Action item =>
Every line from the one with "What depth value" through the end of the material should be written out character for character. Lines before it are excluded.

Stored data =>
—————

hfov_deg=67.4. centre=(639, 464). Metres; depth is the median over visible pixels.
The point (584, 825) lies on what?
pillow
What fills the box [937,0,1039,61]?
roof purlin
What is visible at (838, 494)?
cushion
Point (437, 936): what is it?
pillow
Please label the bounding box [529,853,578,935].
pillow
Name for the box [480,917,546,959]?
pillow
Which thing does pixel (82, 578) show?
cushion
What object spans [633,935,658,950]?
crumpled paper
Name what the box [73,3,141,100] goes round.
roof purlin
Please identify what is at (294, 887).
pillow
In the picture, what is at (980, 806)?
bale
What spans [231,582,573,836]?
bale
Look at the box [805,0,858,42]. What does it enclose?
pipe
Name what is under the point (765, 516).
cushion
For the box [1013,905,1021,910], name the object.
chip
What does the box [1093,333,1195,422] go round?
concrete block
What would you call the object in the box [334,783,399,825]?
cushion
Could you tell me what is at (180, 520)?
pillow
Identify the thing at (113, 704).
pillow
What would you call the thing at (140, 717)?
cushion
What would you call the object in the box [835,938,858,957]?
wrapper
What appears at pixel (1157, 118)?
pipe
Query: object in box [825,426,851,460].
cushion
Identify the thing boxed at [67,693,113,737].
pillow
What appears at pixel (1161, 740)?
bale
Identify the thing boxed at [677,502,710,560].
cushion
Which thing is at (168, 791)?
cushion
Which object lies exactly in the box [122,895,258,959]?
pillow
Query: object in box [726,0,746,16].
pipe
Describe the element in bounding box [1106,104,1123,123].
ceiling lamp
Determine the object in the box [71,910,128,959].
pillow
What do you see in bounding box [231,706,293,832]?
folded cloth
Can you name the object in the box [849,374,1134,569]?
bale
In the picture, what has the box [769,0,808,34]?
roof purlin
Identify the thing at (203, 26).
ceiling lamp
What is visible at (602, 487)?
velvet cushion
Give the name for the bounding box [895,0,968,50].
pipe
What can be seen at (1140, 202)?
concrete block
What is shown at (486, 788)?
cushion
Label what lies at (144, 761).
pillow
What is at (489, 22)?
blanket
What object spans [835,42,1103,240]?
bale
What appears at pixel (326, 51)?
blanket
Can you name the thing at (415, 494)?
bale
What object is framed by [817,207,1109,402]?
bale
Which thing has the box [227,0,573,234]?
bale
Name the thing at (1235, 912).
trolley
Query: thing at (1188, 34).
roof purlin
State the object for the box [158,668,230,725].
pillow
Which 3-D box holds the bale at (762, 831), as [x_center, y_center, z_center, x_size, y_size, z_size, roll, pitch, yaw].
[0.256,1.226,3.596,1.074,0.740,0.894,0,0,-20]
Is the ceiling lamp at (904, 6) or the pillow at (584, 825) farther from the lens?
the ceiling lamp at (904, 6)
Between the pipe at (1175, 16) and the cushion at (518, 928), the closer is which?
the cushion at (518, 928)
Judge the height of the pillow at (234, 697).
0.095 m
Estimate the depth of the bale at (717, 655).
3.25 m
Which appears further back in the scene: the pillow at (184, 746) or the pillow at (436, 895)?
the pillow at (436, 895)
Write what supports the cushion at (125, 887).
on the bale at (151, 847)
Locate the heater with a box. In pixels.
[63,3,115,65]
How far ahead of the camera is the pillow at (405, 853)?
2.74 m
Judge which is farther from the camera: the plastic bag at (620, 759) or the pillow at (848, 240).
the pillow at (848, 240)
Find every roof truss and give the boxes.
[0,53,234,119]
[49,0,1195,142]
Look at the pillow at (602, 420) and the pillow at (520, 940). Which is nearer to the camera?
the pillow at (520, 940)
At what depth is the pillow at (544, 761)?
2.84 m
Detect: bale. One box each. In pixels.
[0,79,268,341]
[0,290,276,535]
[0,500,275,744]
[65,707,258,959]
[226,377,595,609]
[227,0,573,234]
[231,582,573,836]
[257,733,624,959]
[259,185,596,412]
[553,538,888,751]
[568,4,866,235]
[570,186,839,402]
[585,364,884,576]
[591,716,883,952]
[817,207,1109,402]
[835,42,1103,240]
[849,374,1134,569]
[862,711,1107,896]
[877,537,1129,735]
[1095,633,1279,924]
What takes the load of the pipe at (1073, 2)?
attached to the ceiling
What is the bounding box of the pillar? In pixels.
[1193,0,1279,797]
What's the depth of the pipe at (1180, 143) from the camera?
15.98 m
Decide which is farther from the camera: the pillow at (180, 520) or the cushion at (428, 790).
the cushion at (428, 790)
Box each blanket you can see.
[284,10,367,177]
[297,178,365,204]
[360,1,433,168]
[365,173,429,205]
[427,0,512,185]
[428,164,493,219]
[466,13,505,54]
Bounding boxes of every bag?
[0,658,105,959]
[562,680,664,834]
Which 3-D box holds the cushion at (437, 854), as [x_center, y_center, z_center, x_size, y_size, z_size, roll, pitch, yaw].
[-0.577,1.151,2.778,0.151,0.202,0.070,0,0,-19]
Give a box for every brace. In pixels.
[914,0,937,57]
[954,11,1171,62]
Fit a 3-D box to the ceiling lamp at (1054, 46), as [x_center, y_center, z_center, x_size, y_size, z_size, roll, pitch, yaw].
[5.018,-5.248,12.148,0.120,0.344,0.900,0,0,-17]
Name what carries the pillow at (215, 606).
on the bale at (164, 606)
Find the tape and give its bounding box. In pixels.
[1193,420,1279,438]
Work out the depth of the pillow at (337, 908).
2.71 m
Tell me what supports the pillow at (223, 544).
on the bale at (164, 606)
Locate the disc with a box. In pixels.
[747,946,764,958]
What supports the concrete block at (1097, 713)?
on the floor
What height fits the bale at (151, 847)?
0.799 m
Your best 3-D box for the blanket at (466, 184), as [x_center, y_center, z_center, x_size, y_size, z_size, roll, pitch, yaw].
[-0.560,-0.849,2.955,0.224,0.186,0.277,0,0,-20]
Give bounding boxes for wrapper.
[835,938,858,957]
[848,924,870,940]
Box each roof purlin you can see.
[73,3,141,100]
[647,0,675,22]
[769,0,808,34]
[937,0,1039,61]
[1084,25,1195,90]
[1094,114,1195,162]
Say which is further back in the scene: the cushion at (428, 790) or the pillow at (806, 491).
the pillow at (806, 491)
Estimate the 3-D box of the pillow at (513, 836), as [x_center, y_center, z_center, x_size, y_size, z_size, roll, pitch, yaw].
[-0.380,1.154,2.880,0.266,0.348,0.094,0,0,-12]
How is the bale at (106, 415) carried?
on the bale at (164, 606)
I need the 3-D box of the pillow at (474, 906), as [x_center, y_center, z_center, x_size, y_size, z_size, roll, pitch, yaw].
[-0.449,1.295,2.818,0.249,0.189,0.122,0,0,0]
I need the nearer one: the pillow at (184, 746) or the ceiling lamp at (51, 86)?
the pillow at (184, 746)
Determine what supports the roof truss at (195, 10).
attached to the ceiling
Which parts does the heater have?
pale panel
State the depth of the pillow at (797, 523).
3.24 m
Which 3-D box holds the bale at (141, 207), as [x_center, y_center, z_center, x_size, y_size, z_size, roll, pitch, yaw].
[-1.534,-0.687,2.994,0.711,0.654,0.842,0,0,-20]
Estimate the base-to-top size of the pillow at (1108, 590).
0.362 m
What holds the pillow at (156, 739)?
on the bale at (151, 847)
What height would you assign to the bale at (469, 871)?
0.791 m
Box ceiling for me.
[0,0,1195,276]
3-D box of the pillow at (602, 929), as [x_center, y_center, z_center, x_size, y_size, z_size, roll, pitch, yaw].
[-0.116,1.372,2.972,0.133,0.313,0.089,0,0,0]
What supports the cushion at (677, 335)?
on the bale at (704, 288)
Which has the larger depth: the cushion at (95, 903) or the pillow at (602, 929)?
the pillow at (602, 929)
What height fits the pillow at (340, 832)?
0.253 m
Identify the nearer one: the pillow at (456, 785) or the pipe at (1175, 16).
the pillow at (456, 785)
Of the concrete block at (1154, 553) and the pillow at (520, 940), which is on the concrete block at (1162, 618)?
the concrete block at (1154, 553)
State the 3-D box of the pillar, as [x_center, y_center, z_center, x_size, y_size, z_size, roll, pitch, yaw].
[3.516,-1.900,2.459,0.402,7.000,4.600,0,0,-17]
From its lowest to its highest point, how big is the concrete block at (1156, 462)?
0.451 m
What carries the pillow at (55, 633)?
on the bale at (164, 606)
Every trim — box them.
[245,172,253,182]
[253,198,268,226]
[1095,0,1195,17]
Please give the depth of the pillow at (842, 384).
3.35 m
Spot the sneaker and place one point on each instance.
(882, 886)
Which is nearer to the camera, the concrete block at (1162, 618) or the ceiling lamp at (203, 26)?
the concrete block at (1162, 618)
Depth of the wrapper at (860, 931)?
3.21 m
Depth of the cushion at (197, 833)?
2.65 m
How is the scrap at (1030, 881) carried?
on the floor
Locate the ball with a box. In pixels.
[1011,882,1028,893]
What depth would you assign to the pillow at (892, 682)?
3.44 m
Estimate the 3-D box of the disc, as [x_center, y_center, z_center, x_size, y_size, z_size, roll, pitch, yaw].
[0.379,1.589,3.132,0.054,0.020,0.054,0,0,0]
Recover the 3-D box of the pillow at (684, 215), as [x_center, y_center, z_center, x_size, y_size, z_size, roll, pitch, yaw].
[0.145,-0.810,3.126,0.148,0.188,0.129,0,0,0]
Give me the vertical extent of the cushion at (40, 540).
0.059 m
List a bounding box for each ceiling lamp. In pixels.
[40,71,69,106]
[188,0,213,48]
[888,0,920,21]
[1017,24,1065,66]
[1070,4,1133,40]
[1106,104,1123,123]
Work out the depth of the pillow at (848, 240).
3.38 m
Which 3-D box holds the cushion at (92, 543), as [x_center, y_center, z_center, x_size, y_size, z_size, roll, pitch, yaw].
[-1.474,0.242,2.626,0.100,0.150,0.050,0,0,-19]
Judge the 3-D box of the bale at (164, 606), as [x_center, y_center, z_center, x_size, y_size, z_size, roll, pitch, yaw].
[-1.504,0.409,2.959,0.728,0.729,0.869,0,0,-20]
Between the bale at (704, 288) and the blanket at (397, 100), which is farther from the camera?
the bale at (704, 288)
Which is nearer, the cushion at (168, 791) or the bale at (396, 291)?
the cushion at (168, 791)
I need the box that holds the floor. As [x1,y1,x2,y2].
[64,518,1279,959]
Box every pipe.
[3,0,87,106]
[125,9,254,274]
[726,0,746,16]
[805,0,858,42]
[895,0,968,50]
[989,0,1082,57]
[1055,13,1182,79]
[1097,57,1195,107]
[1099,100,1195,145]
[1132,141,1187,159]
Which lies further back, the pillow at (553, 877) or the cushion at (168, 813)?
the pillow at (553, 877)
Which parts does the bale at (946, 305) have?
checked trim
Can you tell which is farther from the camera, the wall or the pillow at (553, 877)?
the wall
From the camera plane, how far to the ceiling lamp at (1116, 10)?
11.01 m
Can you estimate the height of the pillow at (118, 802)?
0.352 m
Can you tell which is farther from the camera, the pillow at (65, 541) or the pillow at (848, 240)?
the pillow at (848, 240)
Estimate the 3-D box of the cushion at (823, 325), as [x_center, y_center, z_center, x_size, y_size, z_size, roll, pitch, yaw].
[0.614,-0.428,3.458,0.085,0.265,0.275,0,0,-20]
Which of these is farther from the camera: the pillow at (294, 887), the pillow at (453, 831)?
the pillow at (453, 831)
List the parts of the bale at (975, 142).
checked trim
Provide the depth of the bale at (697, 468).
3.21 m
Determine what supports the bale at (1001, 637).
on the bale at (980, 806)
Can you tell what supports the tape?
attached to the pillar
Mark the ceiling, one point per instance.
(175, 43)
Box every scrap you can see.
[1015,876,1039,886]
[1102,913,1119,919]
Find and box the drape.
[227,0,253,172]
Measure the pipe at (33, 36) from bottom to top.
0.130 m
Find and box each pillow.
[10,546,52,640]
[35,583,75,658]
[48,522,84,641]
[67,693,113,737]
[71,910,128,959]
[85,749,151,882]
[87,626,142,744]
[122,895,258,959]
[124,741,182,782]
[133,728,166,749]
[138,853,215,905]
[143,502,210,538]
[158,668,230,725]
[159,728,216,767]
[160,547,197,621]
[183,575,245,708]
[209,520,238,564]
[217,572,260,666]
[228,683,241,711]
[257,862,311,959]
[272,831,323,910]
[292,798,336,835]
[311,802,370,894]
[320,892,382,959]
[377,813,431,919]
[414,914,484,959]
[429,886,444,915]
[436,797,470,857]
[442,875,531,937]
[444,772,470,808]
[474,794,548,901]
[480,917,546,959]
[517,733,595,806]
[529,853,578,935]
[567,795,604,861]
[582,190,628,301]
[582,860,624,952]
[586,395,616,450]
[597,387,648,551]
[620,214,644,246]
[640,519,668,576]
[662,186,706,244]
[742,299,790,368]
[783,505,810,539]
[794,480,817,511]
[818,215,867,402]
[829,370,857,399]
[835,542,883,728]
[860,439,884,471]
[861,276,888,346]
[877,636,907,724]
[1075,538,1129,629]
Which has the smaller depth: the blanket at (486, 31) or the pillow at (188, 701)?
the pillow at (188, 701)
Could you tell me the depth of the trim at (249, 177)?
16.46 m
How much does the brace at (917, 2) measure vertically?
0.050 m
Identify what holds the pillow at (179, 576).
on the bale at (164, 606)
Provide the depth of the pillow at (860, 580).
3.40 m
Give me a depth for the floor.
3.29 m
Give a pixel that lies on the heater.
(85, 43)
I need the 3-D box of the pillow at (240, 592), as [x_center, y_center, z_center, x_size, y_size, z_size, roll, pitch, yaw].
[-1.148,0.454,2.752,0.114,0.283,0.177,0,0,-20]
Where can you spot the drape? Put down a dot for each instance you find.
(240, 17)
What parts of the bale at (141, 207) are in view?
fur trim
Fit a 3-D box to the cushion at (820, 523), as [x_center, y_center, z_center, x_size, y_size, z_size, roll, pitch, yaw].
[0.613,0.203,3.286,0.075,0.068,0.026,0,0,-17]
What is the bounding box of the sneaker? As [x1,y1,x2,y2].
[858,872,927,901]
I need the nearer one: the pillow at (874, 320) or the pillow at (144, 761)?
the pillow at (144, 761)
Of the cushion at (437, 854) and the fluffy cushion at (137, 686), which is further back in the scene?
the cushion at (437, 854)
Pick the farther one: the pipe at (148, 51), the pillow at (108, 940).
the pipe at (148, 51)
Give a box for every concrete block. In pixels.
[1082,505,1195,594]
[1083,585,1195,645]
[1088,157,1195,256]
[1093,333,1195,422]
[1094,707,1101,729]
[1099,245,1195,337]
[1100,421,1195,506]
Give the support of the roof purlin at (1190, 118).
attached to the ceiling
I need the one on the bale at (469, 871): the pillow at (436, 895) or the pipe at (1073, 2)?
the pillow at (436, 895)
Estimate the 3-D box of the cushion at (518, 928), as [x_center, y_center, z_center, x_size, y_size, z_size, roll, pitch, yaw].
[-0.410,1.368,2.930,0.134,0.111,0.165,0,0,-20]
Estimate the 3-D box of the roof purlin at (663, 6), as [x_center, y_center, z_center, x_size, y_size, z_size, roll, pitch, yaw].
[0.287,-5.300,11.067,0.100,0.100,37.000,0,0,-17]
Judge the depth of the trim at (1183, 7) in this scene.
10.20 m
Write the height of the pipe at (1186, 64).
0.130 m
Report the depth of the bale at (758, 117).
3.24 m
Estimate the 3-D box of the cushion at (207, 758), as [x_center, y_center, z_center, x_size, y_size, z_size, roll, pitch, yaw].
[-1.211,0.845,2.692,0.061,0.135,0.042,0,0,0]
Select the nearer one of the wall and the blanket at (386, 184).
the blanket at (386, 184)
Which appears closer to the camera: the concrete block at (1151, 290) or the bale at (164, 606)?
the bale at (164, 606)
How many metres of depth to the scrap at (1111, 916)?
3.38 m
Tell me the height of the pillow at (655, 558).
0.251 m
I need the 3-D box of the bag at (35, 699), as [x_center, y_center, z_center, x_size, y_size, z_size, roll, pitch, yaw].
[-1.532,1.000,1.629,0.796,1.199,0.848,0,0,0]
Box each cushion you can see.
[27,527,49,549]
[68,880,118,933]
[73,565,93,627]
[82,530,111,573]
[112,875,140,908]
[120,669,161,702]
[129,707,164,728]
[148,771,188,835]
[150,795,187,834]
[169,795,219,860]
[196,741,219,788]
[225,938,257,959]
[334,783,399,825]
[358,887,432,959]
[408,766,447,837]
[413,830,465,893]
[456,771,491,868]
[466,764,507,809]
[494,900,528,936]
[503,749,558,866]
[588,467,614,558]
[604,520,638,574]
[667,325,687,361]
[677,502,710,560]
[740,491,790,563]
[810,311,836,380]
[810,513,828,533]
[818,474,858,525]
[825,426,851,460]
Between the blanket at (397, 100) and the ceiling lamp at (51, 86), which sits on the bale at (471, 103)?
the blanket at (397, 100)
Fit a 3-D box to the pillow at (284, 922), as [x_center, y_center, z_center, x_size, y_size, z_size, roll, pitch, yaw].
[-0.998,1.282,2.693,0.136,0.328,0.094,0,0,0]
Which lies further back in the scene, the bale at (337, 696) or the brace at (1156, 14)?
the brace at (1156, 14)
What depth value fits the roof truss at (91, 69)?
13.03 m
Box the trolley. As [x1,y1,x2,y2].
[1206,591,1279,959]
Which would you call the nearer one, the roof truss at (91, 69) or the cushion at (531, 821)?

—————

Answer section =>
What depth value fits the roof truss at (91, 69)?
13.03 m
Box the trolley. As [x1,y1,x2,y2].
[1206,591,1279,959]
Which would you call the nearer one, the roof truss at (91, 69) or the cushion at (531, 821)?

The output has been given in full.